DATA SHOWN ▸
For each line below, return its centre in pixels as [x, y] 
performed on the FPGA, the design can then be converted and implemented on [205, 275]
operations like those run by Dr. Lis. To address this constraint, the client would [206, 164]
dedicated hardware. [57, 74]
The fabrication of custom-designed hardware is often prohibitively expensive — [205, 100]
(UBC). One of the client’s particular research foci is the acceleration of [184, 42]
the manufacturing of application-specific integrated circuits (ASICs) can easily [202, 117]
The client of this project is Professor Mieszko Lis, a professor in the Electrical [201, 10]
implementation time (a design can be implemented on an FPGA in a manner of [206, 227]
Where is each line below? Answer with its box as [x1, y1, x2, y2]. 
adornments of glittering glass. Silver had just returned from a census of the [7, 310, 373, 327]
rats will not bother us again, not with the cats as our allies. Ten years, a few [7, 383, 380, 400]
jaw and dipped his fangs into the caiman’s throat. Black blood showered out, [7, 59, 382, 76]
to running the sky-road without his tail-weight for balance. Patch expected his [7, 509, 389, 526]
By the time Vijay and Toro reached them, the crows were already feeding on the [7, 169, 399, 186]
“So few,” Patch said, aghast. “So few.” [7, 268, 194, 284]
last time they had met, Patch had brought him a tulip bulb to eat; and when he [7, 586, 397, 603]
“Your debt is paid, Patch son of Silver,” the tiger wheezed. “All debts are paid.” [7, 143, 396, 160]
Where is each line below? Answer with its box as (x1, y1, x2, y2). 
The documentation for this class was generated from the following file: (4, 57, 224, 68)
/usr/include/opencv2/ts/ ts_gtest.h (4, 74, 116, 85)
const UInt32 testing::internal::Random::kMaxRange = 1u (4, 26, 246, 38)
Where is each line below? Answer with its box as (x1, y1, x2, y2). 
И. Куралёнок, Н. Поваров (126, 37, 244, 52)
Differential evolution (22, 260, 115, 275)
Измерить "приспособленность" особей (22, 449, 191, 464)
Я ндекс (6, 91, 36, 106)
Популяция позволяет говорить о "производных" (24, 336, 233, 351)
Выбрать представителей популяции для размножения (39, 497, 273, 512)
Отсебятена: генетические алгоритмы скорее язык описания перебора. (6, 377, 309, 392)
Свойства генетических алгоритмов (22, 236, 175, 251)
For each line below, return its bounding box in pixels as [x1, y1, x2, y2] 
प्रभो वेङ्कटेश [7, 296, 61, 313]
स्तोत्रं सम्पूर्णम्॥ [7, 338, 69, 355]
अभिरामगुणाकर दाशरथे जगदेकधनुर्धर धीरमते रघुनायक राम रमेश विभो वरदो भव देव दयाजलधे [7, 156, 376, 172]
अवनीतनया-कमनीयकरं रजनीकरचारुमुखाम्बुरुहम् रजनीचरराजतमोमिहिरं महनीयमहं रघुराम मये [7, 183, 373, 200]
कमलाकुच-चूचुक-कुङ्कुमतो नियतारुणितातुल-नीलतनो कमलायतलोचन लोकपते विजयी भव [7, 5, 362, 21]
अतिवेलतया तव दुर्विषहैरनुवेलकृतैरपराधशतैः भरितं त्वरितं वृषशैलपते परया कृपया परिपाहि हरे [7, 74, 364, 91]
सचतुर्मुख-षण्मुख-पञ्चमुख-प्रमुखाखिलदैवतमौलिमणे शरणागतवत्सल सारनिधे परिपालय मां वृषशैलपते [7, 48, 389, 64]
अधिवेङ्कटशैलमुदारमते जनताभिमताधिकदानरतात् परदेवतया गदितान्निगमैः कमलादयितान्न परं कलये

WHAT YOU SHOULD DO ▸ When a line of the material holds the string "time", copy that line.

RESULT OF THIS EXERCISE ▸
implementation time (a design can be implemented on an FPGA in a manner of [206, 227]
By the time Vijay and Toro reached them, the crows were already feeding on the [7, 169, 399, 186]
last time they had met, Patch had brought him a tulip bulb to eat; and when he [7, 586, 397, 603]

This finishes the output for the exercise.